Penerimaan Negara Bukan Pajak atau PNBP mencapai Rp 534,1 triliun atau 104% dari target. Penerimaan hibah sebesar Rp 4,3 triliun atau 733,3% dari target.
Baca Juga
Risiko 'Shortfall' Pajak 2026 Berpotensi Dongkrak Penerbitan SBN di Atas Target APBN
Sementara itu, belanja negara mencapai Rp 3.451,4 triliun yang mana ini 95,3% dari target. Belanja pemerintah pusat mencapai Rp 2.602,3 triliun atau 96,3% dari target.
Belanja kementerian/lembaga (K/L) menembus 129,3% dari target atau mencapai Rp 1.500,4 triliun. Sementara itu, belanja non-K/L mencapai Rp 1.102 atau 71,5% dari target.
Purbaya mengatakan dalam kondisi volatile 2025, APBN menjadi instrumen kebijakan yang antisipatif dan responsif, menghadapi perkembangan dinamika global dan domestik. Walaupun defisit membesar, kata dia, pemerintah akan tetap menjaga dan memastikan bahwa defisit tidak lebih dari 3% dari PDB.

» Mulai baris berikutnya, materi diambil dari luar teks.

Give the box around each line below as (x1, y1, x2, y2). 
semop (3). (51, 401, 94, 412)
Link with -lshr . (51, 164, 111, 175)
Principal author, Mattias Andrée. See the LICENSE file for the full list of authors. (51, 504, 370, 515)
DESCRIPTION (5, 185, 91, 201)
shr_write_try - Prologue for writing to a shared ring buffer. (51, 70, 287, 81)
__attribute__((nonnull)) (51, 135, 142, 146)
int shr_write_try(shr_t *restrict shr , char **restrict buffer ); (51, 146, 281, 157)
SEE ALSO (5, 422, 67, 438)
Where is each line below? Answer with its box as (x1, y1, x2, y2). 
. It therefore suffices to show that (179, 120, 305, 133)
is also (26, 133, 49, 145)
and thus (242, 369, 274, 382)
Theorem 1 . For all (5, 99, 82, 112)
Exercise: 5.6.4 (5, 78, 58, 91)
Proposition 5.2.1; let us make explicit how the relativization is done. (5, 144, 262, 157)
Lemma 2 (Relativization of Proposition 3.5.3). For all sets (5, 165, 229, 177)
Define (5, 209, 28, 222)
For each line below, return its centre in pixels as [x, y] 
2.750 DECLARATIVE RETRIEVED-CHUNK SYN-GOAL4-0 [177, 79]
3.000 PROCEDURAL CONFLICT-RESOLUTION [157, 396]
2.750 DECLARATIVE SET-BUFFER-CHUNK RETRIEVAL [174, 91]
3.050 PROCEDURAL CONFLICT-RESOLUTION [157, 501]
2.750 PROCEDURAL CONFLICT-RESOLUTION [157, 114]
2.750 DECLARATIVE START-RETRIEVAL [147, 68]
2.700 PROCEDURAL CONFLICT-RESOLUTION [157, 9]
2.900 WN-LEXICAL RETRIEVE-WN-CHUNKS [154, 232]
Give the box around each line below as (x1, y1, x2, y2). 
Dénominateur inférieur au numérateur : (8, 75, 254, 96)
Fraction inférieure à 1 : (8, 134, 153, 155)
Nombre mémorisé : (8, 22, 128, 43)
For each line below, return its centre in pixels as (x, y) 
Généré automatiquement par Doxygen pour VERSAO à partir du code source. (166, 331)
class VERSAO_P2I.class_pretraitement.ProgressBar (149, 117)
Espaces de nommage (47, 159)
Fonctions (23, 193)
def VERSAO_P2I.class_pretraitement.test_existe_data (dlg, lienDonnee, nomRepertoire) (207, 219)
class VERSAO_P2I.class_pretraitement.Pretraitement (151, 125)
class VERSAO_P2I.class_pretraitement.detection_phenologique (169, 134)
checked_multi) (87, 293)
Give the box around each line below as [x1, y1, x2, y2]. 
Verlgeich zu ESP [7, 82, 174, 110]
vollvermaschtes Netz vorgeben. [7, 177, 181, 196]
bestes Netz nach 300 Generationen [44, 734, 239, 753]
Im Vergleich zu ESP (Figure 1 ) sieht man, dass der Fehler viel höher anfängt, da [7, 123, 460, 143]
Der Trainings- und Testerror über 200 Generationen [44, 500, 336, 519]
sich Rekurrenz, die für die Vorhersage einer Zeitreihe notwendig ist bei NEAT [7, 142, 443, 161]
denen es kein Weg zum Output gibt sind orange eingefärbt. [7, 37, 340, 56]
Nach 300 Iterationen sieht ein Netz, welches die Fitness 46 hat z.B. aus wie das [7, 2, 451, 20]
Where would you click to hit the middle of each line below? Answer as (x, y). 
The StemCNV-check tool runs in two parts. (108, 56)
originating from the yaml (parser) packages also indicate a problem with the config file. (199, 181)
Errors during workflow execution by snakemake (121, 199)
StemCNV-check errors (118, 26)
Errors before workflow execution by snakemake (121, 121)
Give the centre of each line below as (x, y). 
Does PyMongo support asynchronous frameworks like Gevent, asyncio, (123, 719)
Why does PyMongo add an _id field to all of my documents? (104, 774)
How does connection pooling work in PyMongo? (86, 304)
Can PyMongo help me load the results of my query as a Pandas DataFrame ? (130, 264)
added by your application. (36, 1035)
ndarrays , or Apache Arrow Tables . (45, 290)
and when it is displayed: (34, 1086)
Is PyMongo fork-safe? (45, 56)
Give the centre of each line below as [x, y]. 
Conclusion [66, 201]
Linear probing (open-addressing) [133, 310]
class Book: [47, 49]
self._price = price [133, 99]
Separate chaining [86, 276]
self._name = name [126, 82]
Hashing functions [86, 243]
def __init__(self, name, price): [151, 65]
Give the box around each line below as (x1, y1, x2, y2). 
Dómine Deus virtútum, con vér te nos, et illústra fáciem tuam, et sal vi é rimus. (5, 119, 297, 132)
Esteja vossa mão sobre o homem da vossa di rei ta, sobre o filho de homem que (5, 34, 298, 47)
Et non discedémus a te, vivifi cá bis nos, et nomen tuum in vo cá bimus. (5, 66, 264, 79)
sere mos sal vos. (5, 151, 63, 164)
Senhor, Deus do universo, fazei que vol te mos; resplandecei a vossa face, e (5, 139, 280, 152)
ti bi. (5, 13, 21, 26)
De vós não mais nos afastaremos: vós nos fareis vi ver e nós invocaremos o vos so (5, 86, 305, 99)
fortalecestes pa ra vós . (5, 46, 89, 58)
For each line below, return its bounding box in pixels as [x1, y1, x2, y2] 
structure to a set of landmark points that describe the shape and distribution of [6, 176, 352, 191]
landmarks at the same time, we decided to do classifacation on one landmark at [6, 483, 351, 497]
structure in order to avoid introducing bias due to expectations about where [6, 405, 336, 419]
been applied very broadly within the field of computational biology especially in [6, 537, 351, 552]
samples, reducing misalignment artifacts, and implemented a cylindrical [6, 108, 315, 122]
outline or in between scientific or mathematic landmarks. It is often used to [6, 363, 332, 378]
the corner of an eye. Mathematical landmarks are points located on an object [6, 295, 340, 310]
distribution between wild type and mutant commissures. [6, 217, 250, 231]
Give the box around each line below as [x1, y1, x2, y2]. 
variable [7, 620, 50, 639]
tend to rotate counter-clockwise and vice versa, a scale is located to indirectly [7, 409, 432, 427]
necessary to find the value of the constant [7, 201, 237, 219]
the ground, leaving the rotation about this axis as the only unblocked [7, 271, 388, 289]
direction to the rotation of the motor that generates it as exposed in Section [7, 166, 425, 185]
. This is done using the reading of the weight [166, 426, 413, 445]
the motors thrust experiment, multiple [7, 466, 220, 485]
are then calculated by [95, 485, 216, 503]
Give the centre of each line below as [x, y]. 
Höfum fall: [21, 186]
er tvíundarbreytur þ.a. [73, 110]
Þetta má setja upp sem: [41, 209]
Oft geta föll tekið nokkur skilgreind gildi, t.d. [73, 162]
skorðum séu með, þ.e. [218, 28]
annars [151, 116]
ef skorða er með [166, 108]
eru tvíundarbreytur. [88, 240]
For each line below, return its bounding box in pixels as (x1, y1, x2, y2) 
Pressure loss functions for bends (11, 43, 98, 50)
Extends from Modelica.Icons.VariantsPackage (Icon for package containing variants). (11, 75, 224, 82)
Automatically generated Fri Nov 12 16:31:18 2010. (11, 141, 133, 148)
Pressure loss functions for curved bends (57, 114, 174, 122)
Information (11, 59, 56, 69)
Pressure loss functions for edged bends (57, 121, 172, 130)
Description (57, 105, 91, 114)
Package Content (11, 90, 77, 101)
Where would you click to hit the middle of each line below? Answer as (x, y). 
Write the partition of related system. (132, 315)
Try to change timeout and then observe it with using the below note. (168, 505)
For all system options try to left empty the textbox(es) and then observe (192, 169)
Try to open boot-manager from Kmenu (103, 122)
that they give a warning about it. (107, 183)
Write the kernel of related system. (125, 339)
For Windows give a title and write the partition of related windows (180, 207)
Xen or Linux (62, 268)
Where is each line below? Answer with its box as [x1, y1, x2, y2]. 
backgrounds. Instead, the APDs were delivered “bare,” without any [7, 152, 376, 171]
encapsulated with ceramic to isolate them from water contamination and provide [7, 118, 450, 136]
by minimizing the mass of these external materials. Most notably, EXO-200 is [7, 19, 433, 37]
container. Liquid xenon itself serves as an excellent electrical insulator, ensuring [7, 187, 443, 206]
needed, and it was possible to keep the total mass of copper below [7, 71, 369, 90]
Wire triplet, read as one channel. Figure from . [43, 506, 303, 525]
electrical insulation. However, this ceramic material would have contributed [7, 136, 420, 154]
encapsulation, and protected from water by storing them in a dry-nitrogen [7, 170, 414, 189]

“Ini tadi dengan misi untuk tetap menjaga ekonomi tetap bisa berekspansi di tengah tekanan ekonomi global yang tinggi,” ujar dia.
Kondisi ini, kata Purbaya, merupakan langkah counter cyclical yang kerap disebutnya.
“Saya bisa buat nol defisitnya, saya potong anggarannya, tapi ekonominya morat-marit,” kata dia.